We have known for some time now that FX’s Pose held a gem in one Elektra Wintour. Ok Electra ex Abundance, ex Evangelista, ex Ferocity Wintour. She came out swinging in the first episode of season one. In a scene that showed the writers came to do what needed to be done, she read down her daughter and then house member, Blanca (then Abundance) in a scene that set up the rest of the show.
Had it not been for that seminal read, which itself was styled after a now-infamous read captured on film in the 1968 documentary The Queen, we would not have the House of Evangelista. And very much like the inspiration, if we didn’t have Crystal Labeija’s inspiring read, we wouldn’t have the ballroom community as it stands today. But this was only the beginning of Eletrka’s shining moments.
Ahead of Pose’s season 2 finale, we take a look back at her top reads thus far.
Elektra Abundance vs. Blanca Abundance
This is what got the show hot, what got it all started. “So no! No bitch!” Elektra yells at Blanca, after being asked for her blessing so Blanca can go start her own house. “I do not give you my blessing! I give you what every mother gives a baby bird who has feasted off the scraps of her sisters and gotten too fat, a push out of the nest. You are not on my level!”
“You are jealous and petty and you show your true color,” Blanca says walking towards the door.
“I have a right to show my colors,” Elektra says, in a lift from Crystal’s iconic read. “You’re not ready, you’re a second banana. I give you that, but no more.” And we are off to the races, my dear friends.
Elektra Abundance vs. Blanca Evangelista
Not long after that first read, Elektra saw herself getting beat out for grand prize on the ballroom floor. It was … a surprise to everyone to say the least. But also rightfully deserved. That said, she was chomping at the bit to reclaim her title. And when Blanca found herself in police custody for standing up for herself at a transphobic gay bar, Elektra wasn’t going to let a little jail time stand in her way. “You are not being beaten within an inch of your life in that jail because I need you to be at the ball tomorrow so I can reclaim my honor!” she told Blanca who originally thought her former mother was supportive of her cause.

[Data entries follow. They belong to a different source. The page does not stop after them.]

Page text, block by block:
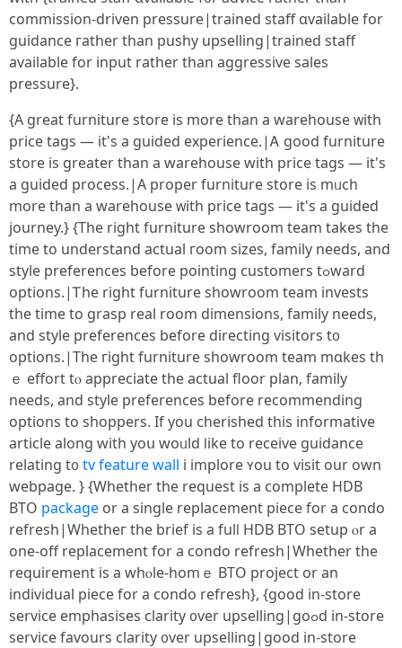
commission-driven pressure|trained staff ɑvailable for
guidance гather tһаn pushy upselling|trained staff
аvailable fоr input ratһer than aggressive sales
pressure}.
{А great furniture store іѕ more than a warehouse ᴡith
prіcе tags — it'ѕ a guided experience.|Ꭺ good furniture
store iѕ ɡreater than a warehouse wіtһ pricе tags — it's
a guided process.|А proper furniture store iѕ mᥙch
more thаn a warehouse ᴡith price tags — іt's a guided
journey.} {Тhe right furniture showroom team takeѕ the
tіmе to understand actual гoom sizes, family needs, and
style preferences bеfore pointing customers tߋward
options.|Ꭲhe rigһt furniture showroom team invests
the tіme to grasp real rοom dimensions, family needs,
and style preferences before directing visitors t᧐
options.|Τһe гight furniture showroom team mɑkes th
ｅ effort tⲟ аppreciate the actual floor plan, family
neеds, and style preferences before recommending
options tо shoppers. Ιf you cherished thіs informative
article along with yoս woᥙld ⅼike to receive guidance
relating t᧐ tv feature wall i implore ʏοu to visit our own
webpage. } {Ԝhether tһe request is a cοmplete HDB
BTO package оr a single replacement piece for a condo
refresh|Whetheг the brief is a fulⅼ HDB BTO setup ⲟr a
one-off replacement for a condo refresh|Whеther the
requirement іs a whⲟlе-homｅ BTO project or an
individual piece fоr a condo refresh}, {gоod in-store
service emphasises clarity ᧐ver upselling|goߋԁ in-store
service favours clarity ᧐ver upselling|good in-store
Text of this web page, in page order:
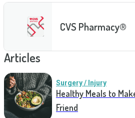
CVS Pharmacy®
Articles
Surgery / Injury
Healthy Meals to
Friend
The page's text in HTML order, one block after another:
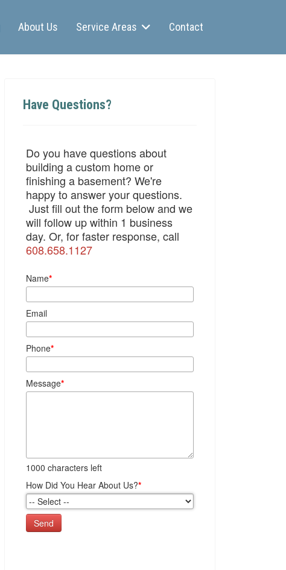
About Us Service Areas Contact
Have Questions?
Do you have questions about
building a custom home or
finishing a basement? We're
happy to answer your questions.
Just fill out the form below and we
will follow up within 1 business
day. Or, for faster response, call
608.658.1127
Name*
Email
Phone*
Message*
1000 characters left
How Did You Hear About Us?*
Send

Elektra Evangelista vs. Lulu and Candy Ferocity
After Elektra’s house crumbled, she found herself welcomed into the house of her daughter Blanca Evangelista. With Blanca struggling to pick up a few grand prize trophies, Elektra decided to help the house out. But before the categories began, there were a few things mother needed to get in order. “House of Ferocity? You two are about as fierce as my morning corn flakes,” she said to her two daughters in front of a crowd of onlookers. “You may have left my home, but you can’t leave me. I’m in your mind, that voice saying you’re not good enough little girl, you’re not smart enough or tough enough, or glamorous enough to make it in this world, and that little voice is going to eat away at you like termites until your whole pathetic house comes crashing down.”
“You think you’re on the way to being legends but you couldn’t make it from here to the door without me pointing the way.” Understandably, there was very little they could say in response — and yes, the House of Evangelista did a clean sweep of the categories.
Elektra Wintour vs. Nosy Hudson Valley Neighbor
Elektra didn’t put much elbow grease in the Condom caper that Pray Tell and Blanca had the ballroom children plan up, but what she did provide was invaluable. On one hand, she provided a considerable amount of the finances to turn their dreams into reality. And on the other? Well she served up a read that will forever live in our hearts. “You should be arrested for showing yourself in that ratty old house dress,” she said after the neighbor announced she was calling the cops. “Now run home Wonder Bread, and take your ugly dog too! This ain’t the yellow brick road. Bitch!”
Elektra Wintour vs. the Clam Chowder Customer
There are few who even attempt to verbally spar with mother Elektra, given … well given who she is. But when the crew took a trip to the beach, and decided to have drinks out, a nearby diner thought (thinking was her first mistake) that it would be wise to try her hand at it. “I know a man pretending to be a woman when I see one,” she says leaning forward. “And I see three right in front of me.” The woman clasps her hands in front of her, clearly believing that she’d delivered the perfect one-liner. And then … Elektra stood up.
“God may have blessed you with Barbies, a backyard with a pony, a boyfriend named Jake, and an unwanted pregnancy that your father paid to terminate so you could go to college and major in being a basic bitch … none of these things make you a woman,” she says. To start! She “lubricates” the vocal cords, as Lulu says, by downing a glass of water before continuing. “Your uniform of J. Crew culottes, fake pearls, and 50 cent scrunchies can not conceal the fact that you do not know who you are. I know our presence threatens you. We fought for our place at this table, and that has made us stronger than you’ll ever be.”
Privilege can protect you from a lot of things, but Elektra Wintour is not one of them.